Adam et Ève (Lemonnier)/09

Paul Ollendorf, éditeur (p. 89-92).


IX


C’était près du ruisseau, un matin, sur la berge où autrefois, avec mon cœur dans mes mains, je passai tant de jours à soupirer. J’étais là depuis un peu de temps, attendant Ève, penché sur la fuite de l’eau. Un froissement de branches s’étouffa, je compris qu’elle arrivait à pas muets pour me surprendre. Je ne relevai pas la tête, mes lèvres effleuraient la petite écume d’argent. Oh ! pensais-je, son visage viendra se refléter là et alors, en buvant une gorgée de cette eau, je croirai boire la vie à ses lèvres. Puérilement je me prêtais ainsi à ce jeu délicieux. Elle avança donc doucement et je me tenais immobile, attendant que son clair visage se mirât tout près du mien dans le ruisseau. Mais voilà, le courant soudain sembla rouler toutes les roses de l’aurore et Ève, dans le fluide miroir, était nue comme la jeune épouse d’Éden. Ô prodige ! Matin du monde ! Ève avait dépouillé sa robe et, avec sa chair vermeille, elle était là, devant moi, me riant à travers l’eau comme si fraîchement elle sortait des mains de la nature. La clarté de son corps, je la tenais au creux de ma bouche et ensuite, comme une gerbe de roses et d’azalées qui s’effeuille, elle s’épandait au loin avec le flot. Ô Ève ! est-ce bien toi ou n’es-tu qu’un léger et radieux fantôme ? Je suis l’orphelin Adam, je suis l’humble homme triste, avec ses mains vides et découragées par dessus le fleuve. Et toi, te voici : tu sors de la terre, tu jaillis de la nue comme un météore. Je t’ai vue venir du fond de la vie. Ève se pencha et maintenant sa bouche faisait le mouvement de baiser la mienne dans les mobiles reflets de l’eau.

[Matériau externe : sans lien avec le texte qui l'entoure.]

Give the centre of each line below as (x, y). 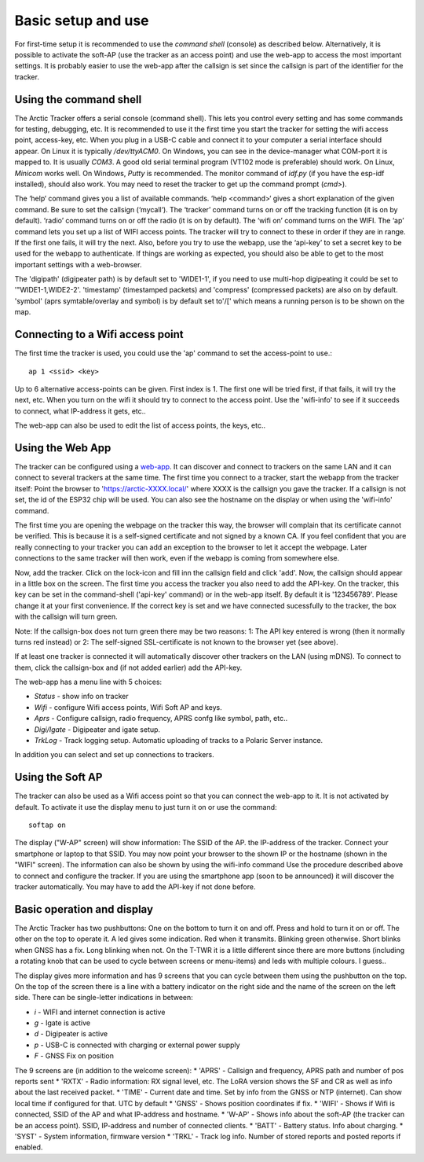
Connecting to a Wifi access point (99, 335)
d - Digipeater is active (71, 1034)
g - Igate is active (62, 1023)
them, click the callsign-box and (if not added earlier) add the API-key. (128, 667)
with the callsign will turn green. (66, 616)
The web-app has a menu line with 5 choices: (88, 682)
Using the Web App (63, 448)
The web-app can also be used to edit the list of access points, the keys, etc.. (140, 425)
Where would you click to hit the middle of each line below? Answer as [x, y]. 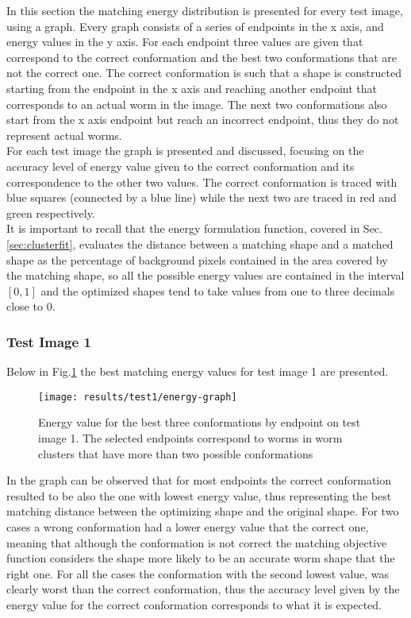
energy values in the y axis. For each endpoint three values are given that [185, 42]
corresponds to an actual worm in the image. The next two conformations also [197, 104]
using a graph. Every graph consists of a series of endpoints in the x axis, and [195, 26]
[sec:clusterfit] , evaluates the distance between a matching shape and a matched [200, 243]
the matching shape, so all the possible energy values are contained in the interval [205, 275]
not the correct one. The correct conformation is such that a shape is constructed [204, 73]
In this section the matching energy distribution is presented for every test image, [205, 10]
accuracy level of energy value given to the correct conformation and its [181, 166]
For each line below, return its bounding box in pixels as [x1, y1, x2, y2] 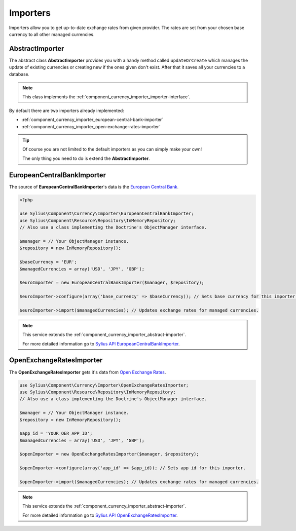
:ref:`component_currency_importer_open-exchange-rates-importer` [21, 123, 160, 129]
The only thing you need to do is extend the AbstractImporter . [22, 155, 150, 161]
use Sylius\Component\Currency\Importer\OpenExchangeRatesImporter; [19, 382, 189, 388]
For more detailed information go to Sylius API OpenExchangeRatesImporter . [22, 512, 178, 518]
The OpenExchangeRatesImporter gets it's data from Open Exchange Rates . [9, 369, 166, 375]
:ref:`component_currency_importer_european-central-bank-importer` [21, 116, 164, 123]
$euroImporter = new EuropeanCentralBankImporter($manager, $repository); [19, 280, 205, 286]
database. [9, 71, 30, 77]
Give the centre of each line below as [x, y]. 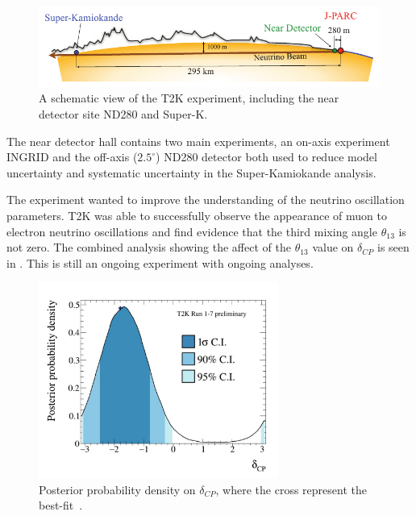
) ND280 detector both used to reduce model [266, 157]
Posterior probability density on [117, 489]
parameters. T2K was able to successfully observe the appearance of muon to [197, 216]
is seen [393, 247]
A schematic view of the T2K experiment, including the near [189, 98]
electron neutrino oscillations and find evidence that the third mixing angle [192, 231]
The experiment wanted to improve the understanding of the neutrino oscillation [206, 200]
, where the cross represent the [291, 489]

Cette enfant me dédia vraiment ainsi la fête de sa chair. Elle créa un si pur symbole que le monde seulement commença de naître pour moi. Sa nudité la vêtait d’une tunique candide et elle n’était pas le péché, mais l’innocence et la beauté. Elle me vint là comme la fille de la terre et du matin, comme la fleur des races sortie du désir solitaire, avec son clair rire humide et ses bras en guirlande autour de sa tête. Elle m’apparut l’être originel avant le mensonge comme moi-même, en jetant bas mes vêtements, j’étais retourné à la vérité de la nature. N’était-ce pas, dans la simplicité de son esprit, une chose parfaitement belle et chaste selon Dieu ? Cependant elle et moi, si nous étions allés nous marier séparément au hameau ou à la ville, nous aurions fait comme les autres hommes et les autres femmes : nous n’aurions pu voir notre chair sans rougeur. Notre apostasie eût répudié la beauté sacrée de notre vie.

Je la tenais à présent dans mes bras. En l’aimant sous le ciel paternel, je crus sentir la terre suprêmement tressaillir comme si ensemble elles étaient une même épouse pour mon amour.